6. **Output Control** - Switch between `-F` modes, apply `-k`/`-K`, and format timestamps.
7. **Windows** - Explore `--window`, `window_values`, and `window_numbers` for sequence detection.
8. **Multi-stage Workloads** - Combine `--parallel`, config aliases, and `--end` summarization for production-style jobs.
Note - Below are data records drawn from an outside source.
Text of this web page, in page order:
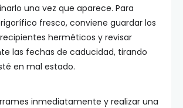
una vez que aparece. Para
fresco, conviene guardar los
herméticos y revisar
las fechas de caducidad, tirando
en mal estado.
inmediatamente y realizar una
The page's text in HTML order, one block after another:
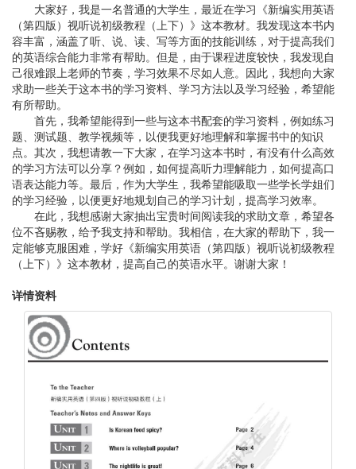
大家好，我是一名普通的大学生，最近在学习《新编实用英语
（第四版）视听说初级教程（上下）》这本教材。我发现这本书内
容丰富，涵盖了听、说、读、写等方面的技能训练，对于提高我们
的英语综合能力非常有帮助。但是，由于课程进度较快，我发现自
己很难跟上老师的节奏，学习效果不尽如人意。因此，我想向大家
求助一些关于这本书的学习资料、学习方法以及学习经验，希望能
有所帮助。
首先，我希望能得到一些与这本书配套的学习资料，例如练习
题、测试题、教学视频等，以便我更好地理解和掌握书中的知识
点。其次，我想请教一下大家，在学习这本书时，有没有什么高效
的学习方法可以分享？例如，如何提高听力理解能力，如何提高口
语表达能力等。最后，作为大学生，我希望能吸取一些学长学姐们
的学习经验，以便更好地规划自己的学习计划，提高学习效率。
在此，我想感谢大家抽出宝贵时间阅读我的求助文章，希望各
位不吝赐教，给予我支持和帮助。我相信，在大家的帮助下，我一
定能够克服困难，学好《新编实用英语（第四版）视听说初级教程
（上下）》这本教材，提高自己的英语水平。谢谢大家！
详情资料

Each milestone builds on the previous one; you can be productive early, then layer in advanced concepts as needed.

> [!TIP]
> See [examples/README.md](examples/README.md) for 37 working examples covering all formats and complexity levels—from basic filtering to advanced pipelines.

## Reference

### Documentation Shortcuts

```bash
kelora --help-quick      # One-screen cheat sheet of common flags and recipes
kelora --help            # Full CLI reference grouped by stage
kelora --help-rhai       # Rhai syntax and scripting patterns
kelora --help-functions  # Built-in functions grouped by domain
kelora --help-multiline  # Multiline strategy reference
kelora --help-time       # Timestamp parsing and formatting guide
```

### When to Reach for Kelora

- **Use Kelora when** you need programmable filtering, enrichment, aggregation, or custom metrics directly in the terminal.
- **Pair with other tools**: pipe results into `jq`, `ripgrep`, or `lnav`—Kelora focuses on transformation, not visualization.
- **Prefer other tools when** you need interactive browsing (`lnav`), raw text search (`ripgrep`), heavy-duty JSON querying (`jq`), dashboards (`Grafana`), or centralized log shipping (`Fluentd`).

See also: [angle-grinder](https://github.com/rcoh/angle-grinder), [pq](https://github.com/iximiuz/pq), [Miller](https://github.com/johnkerl/miller).

### License

[MIT](LICENSE) - see the license file for full details.